Collection entries
::::
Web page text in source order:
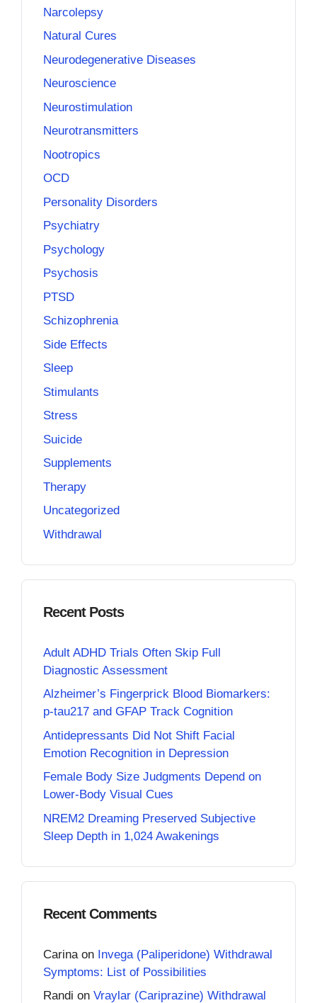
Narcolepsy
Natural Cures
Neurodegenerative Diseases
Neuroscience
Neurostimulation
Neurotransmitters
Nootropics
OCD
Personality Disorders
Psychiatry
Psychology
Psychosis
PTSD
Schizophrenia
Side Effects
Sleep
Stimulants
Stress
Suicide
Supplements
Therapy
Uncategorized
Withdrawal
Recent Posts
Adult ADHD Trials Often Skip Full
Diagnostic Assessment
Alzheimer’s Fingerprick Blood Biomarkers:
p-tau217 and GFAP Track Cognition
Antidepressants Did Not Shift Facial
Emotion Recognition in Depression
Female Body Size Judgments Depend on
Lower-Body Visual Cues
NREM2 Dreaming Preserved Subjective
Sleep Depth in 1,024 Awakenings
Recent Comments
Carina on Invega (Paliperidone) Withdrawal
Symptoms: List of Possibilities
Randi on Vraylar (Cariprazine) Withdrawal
::::
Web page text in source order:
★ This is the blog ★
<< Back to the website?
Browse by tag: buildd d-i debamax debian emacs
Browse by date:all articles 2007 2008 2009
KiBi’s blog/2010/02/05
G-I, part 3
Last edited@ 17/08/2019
::::
Required work: Only one stretch of the entries above is wanted: the lines from the one containing "Neuroscience" through the one containing "NREM2 Dreaming Preserved Subjective". Please reproduce it exactly.

Solution:
Neuroscience
Neurostimulation
Neurotransmitters
Nootropics
OCD
Personality Disorders
Psychiatry
Psychology
Psychosis
PTSD
Schizophrenia
Side Effects
Sleep
Stimulants
Stress
Suicide
Supplements
Therapy
Uncategorized
Withdrawal
Recent Posts
Adult ADHD Trials Often Skip Full
Diagnostic Assessment
Alzheimer’s Fingerprick Blood Biomarkers:
p-tau217 and GFAP Track Cognition
Antidepressants Did Not Shift Facial
Emotion Recognition in Depression
Female Body Size Judgments Depend on
Lower-Body Visual Cues
NREM2 Dreaming Preserved Subjective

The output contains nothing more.